第二に、「メリトクラシー」の定義に問題があります。SAT 1460点が能力の唯一の尺度ですか。そのスコアを取得するには、良い学校、良い家庭教師、良い環境が必要です。低所得世帯の学生がそのスコアを取得する確率は、富裕層より低いのです。「メリトクラシー」を標榜しながら、実際には特定の階層を優遇する構造になる可能性があります。
第三に、2017年のアジア系差別和解とのつながりです。一方では「能力だけを見る」と言いながら、他方では政府調査によって差別が露呈しました。メリトクラシー・フェローシップが過去の汚点を覆うためのイメージ戦略である可能性もあります。「われわれは高卒も採用するオープンな会社だ」というメッセージで過去の記録を希薄化させるのです。
カープが述べる「メリトクラシー」は、人種や性別に基づく多様性政策(DEI)を拒否します。彼は「色盲的メリトクラシー」を志向しています。背景を見ずに純粋に実力だけを見るということです。しかし批評家たちはこのようなアプローチが構造的不平等を無視していると指摘します。出発点が異なる者たちに同じ基準を適用すれば、結果は不平等になるのです。
パランティアのメリトクラシー・フェローシップはさらなる意味も持ちます。ピーター・ティールは2010年から「ティール・フェローシップ」を運営してきました。毎年20~30人の23歳以下の若者に10万ドルを与え、大学をやめさせます。ティールは大学を「バブル」と呼んできました。パランティアのプログラムはこの哲学の延長線です。創業者たちが共有する反体制志向が会社全体に拡散しています。
2025年11月、最初の22人のフェローたちがプログラムを終了しました。
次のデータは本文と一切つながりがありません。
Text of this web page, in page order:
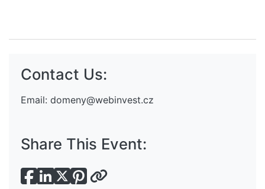
Contact Us:
Email: domeny@webinvest.cz
Share This Event:
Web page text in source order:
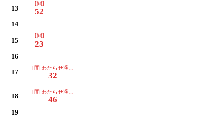
13
[間]
52
14
15
[間]
23
16
17
[間]わたらせ渓谷イルミネーション
32
18
[間]わたらせ渓谷イルミネーション
46
19
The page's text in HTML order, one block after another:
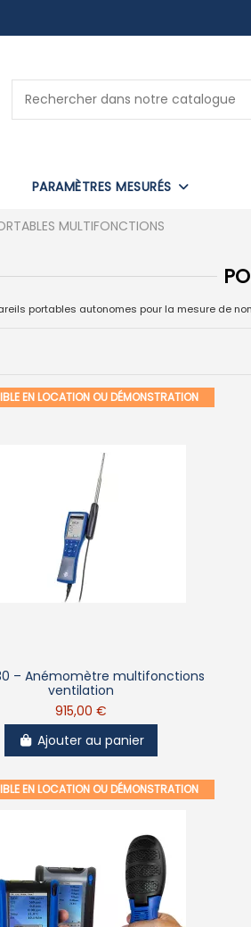
PARAMÈTRES MESURÉS
MULTIFONCTIONS
portables autonomes pour la mesure de
– Anémomètre multifonctions
ventilation
915,00 €
EN LOCATION OU DÉMONSTRATION
Ajouter au panier
EN LOCATION OU DÉMONSTRATION
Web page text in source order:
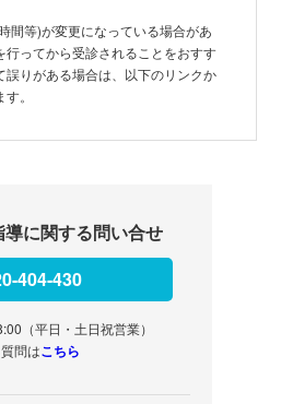
間等)が変更になっている場合があ
行ってから受診されることをおすす
誤りがある場合は、以下のリンクか
。
に関する問い合せ
404-430
（平日・土日祝営業）
問はこちら
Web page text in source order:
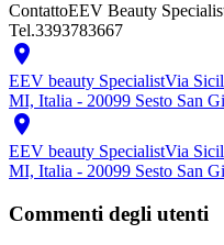
ContattoEEV Beauty
Tel.3393783667

EEV beauty SpecialistVia
MI, Italia - 20099 Sesto San

EEV beauty SpecialistVia
MI, Italia - 20099 Sesto San
Commenti degli utenti
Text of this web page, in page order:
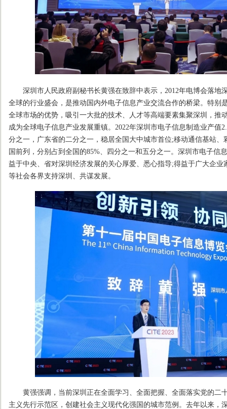
深圳市人民政府副秘书长黄强在致辞中表示，2012年电博会落地
全球的行业盛会，是推动国内外电子信息产业交流合作的桥梁。特别
全球市场的优势，吸引一大批的技术、人才等高端要素集聚深圳，推
成为全球电子信息产业发展重镇。2022年深圳市电子信息制造业产值
分之一，广东省的二分之一，稳居全国大中城市首位;移动通信基站
国前列，分别占到全国的85%、四分之一和五分之一。深圳市电子信
益于中央、省对深圳经济发展的关心厚爱、悉心指导;得益于广大企
等社会各界支持深圳、共谋发展。
黄强强调，当前深圳正在全面学习、全面把握、全面落实党的二
主义先行示范区，创建社会主义现代化强国的城市范例。去年以来，
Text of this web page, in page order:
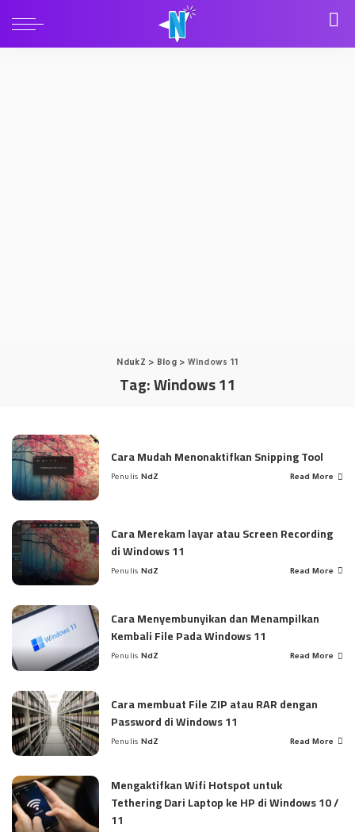
NdukZ > Blog> Windows 11
Tag:Windows 11
Cara Mudah Menonaktifkan Snipping Tool
Penulis NdZ Read More
Cara Merekam layar atau Screen Recording
di Windows 11
Penulis NdZ Read More
Cara Menyembunyikan dan Menampilkan
Kembali File Pada Windows 11
Penulis NdZ Read More
Cara membuat File ZIP atau RAR dengan
Password di Windows 11
Penulis NdZ Read More
Mengaktifkan Wifi Hotspot untuk
Tethering Dari Laptop ke HP di Windows 10 /
11

彼らの中で何人が正社員オファーを受けたかは公開されていません。しかしパランティアは既に2026年コホートの募集を始めました。プログラムは継続します。
多様性論争においてパランティアは独特の位置を占めています。従来的なDEIを拒否しながら、「思考の多様性」を強調しています。人種や性別ではなく、観点と信念の多様性が重要だということです。しかし批評家たちは問います。「ウォーリア文化」に同意する者だけが残る組織に、本当に思考の多様性は存在するのでしょうか。
パランティアの多様性論争は常に同じパターンをたどります。会社は「われわれは能力で採用する」と述べます。批評家たちは「能力という言葉が差別を隠しているのではないか」と問います。2017年の和解はその問いを法律文書に変えました。2025年のフェローシップはその問いを文化戦争の言語へと引き上げます。パランティアは論争を避けません。論争を燃料として使うのです。